* _What is being asked_
Extract, from the records beneath this instruction, each line that contains the word "page".

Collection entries
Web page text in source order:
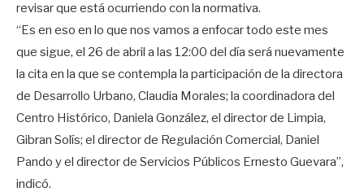
revisar que está ocurriendo con la normativa.
“Es en eso en lo que nos vamos a enfocar todo este mes
que sigue, el 26 de abril a las 12:00 del día será nuevamente
la cita en la que se contempla la participación de la directora
de Desarrollo Urbano, Claudia Morales; la coordinadora del
Centro Histórico, Daniela González, el director de Limpia,
Gibran Solís; el director de Regulación Comercial, Daniel
Pando y el director de Servicios Públicos Ernesto Guevara”,
indicó.
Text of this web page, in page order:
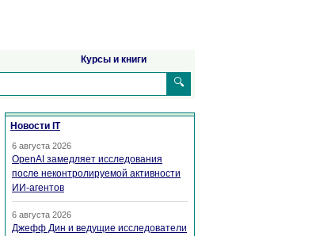
Курсы и книги
🔍
Новости IT
6 августа 2026
OpenAI замедляет исследования
после неконтролируемой активности
ИИ-агентов
6 августа 2026
Джефф Дин и ведущие исследователи

* _Task result_
Web page text in source order:
Text of this web page, in page order:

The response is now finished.